Cyclic symmetry loci in Grassmannians

Chris Fraser   [email] (University of Minnesota)

Abstract: The Grassmannian admits an automorphism of finite order, the cyclic shift map. This map has finitely many fixed points, which were described by Steven Karp in a recent paper. We study the fixed-point set of any iterate of the cyclic shift map. These cyclic symmetry loci are typically positive-dimensional spaces. We give a simple geometric description of these loci, and of their totally nonnegative part.  We  describe an atlas of generalized cluster algebra charts on cyclic symmetry loci, whose clusters are efficient total positivity tests. These cluster algebras have connections with higher Teichmuller theory and with the category of representations of quantum affine algebras at roots of unity. Please email Colleen at cer2 (at) illinois (dot) edu for the Zoom ID and password.

Friday, October 30, 2020

1:00 pm in Zoom,Friday, October 30, 2020

Permutable Quasiregular maps

Athanasios Tsantaris   [email] (University of Nottingham - Math)

Abstract: Do commuting holomorphic maps have the same Julia set? This question was first asked by Fatou and Julia around 1920 in their attempts to classify commuting rational maps. For rational maps the answer is affirmative but for transcendental entire maps the question is still open. In this talk we will first discuss the progress to the problem for transcendental entire maps over the years and then we shall describe generalizations of those results in the setting of quasiregular maps which are higher dimensional analogues of holomorphic maps.
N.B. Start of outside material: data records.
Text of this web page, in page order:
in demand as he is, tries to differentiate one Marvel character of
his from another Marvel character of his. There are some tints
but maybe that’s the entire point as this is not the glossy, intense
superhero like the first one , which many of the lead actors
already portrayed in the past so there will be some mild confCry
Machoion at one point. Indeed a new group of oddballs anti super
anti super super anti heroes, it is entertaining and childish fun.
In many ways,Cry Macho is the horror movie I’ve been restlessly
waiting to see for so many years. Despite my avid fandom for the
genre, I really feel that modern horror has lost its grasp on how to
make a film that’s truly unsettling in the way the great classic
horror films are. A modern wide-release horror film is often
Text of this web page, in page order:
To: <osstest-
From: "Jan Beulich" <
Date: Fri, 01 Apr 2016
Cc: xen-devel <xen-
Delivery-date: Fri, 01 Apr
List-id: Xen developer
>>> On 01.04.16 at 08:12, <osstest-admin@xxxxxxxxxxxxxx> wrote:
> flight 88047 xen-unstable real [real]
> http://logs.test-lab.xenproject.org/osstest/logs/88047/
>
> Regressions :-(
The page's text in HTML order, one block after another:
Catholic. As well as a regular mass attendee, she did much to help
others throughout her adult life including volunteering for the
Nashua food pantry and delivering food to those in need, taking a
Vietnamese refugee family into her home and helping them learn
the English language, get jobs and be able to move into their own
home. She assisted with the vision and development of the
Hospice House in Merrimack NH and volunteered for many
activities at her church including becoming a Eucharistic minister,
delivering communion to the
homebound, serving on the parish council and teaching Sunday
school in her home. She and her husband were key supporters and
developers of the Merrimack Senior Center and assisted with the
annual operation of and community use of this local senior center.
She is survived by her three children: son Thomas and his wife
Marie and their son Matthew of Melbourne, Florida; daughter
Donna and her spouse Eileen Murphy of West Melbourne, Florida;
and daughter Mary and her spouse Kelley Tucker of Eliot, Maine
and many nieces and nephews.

4:00 pm in Zoom (email ruiyuan at illinois for info),Friday, October 30, 2020

What generic automorphisms of the random poset look like

Dakota Thor Ihli (UIUC Math)

Abstract: The Fraïssé limit of the class of finite posets, also called the random poset, admits generic automorphisms — that is, its automorphism group admits a comeagre conjugacy class. This result, due to D. Kuske and J. Truss, was proven without explicitly describing the automorphisms in question. Here we give a new, concrete description of the generic automorphisms, and we discuss the tools-and-tricks involved.